RECORDS.
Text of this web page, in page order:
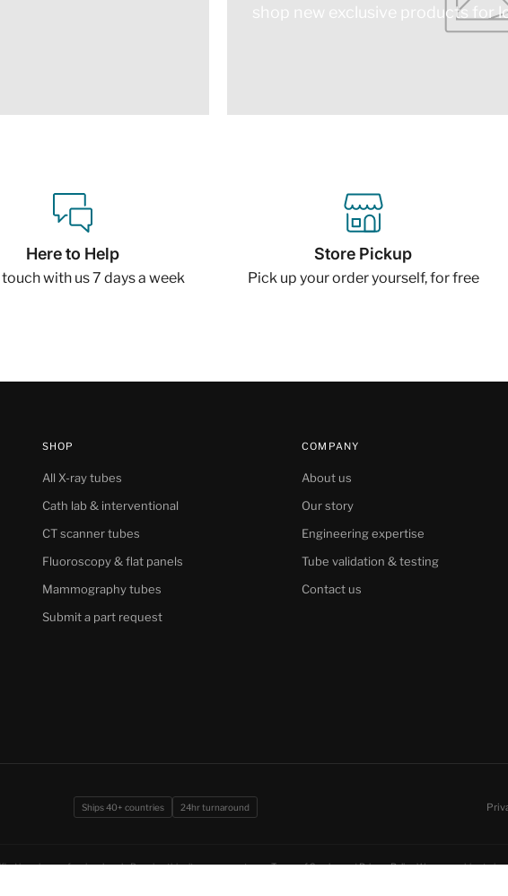
shop new exclusive products for
Here to Help
touch with us 7 days a week
Store Pickup
Pick up your order yourself, for free
SHOP
All X-ray tubes
Cath lab & interventional
CT scanner tubes
Fluoroscopy & flat panels
Mammography tubes
Submit a part request
COMPANY
About us
Our story
Engineering expertise
Tube validation & testing
Contact us
Ships 40+ countries 24hr turnaround
imaging professionals only. By using this site you agree to ourTerms of ServiceandPrivacy Policy. We use cookies to
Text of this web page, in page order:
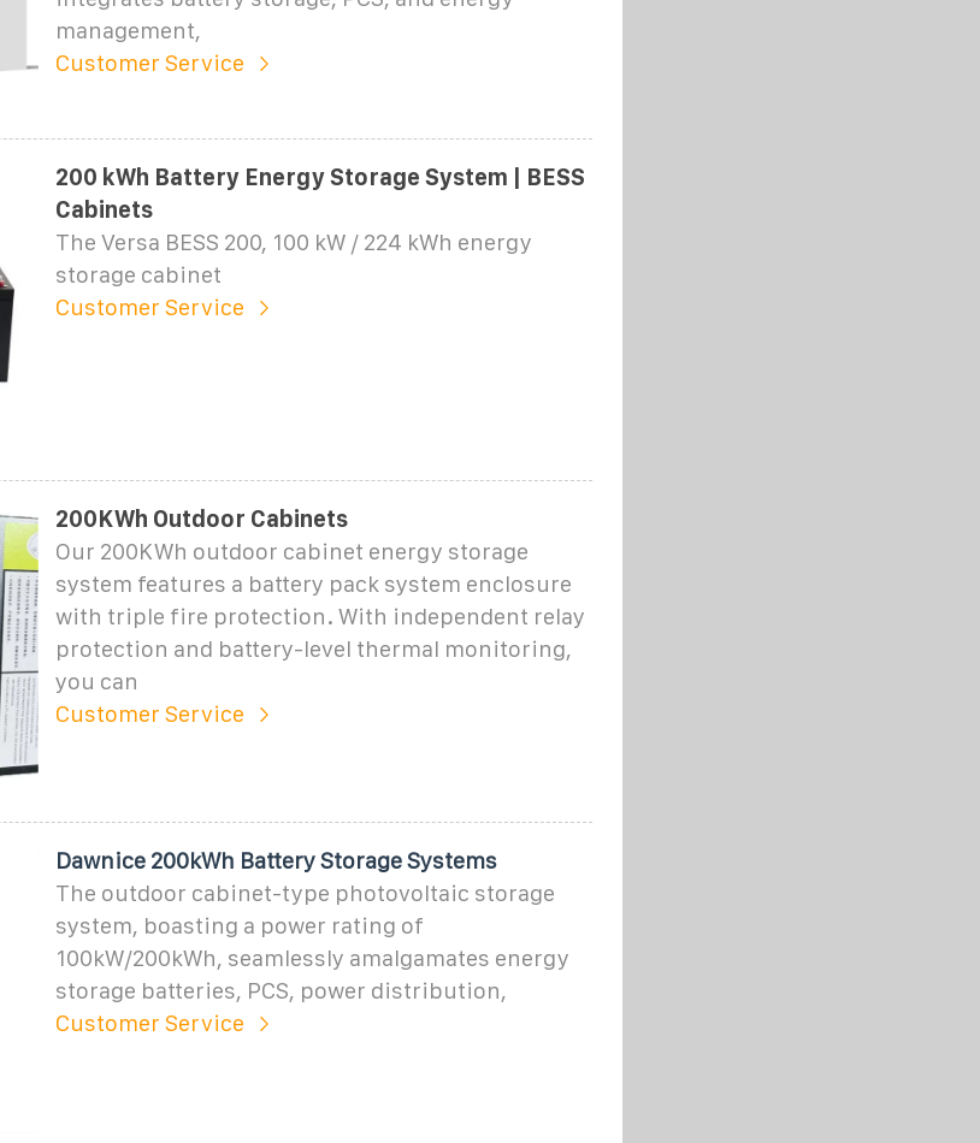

EXERCISE REQUIREMENTS.
Please print the entries shown above again, exactly, and skip the pictures.

THE COMPLETED TASK.
Text of this web page, in page order:
shop new exclusive products for
Here to Help
touch with us 7 days a week
Store Pickup
Pick up your order yourself, for free
SHOP
All X-ray tubes
Cath lab & interventional
CT scanner tubes
Fluoroscopy & flat panels
Mammography tubes
Submit a part request
COMPANY
About us
Our story
Engineering expertise
Tube validation & testing
Contact us
Ships 40+ countries 24hr turnaround
imaging professionals only. By using this site you agree to ourTerms of ServiceandPrivacy Policy. We use cookies to
Text of this web page, in page order:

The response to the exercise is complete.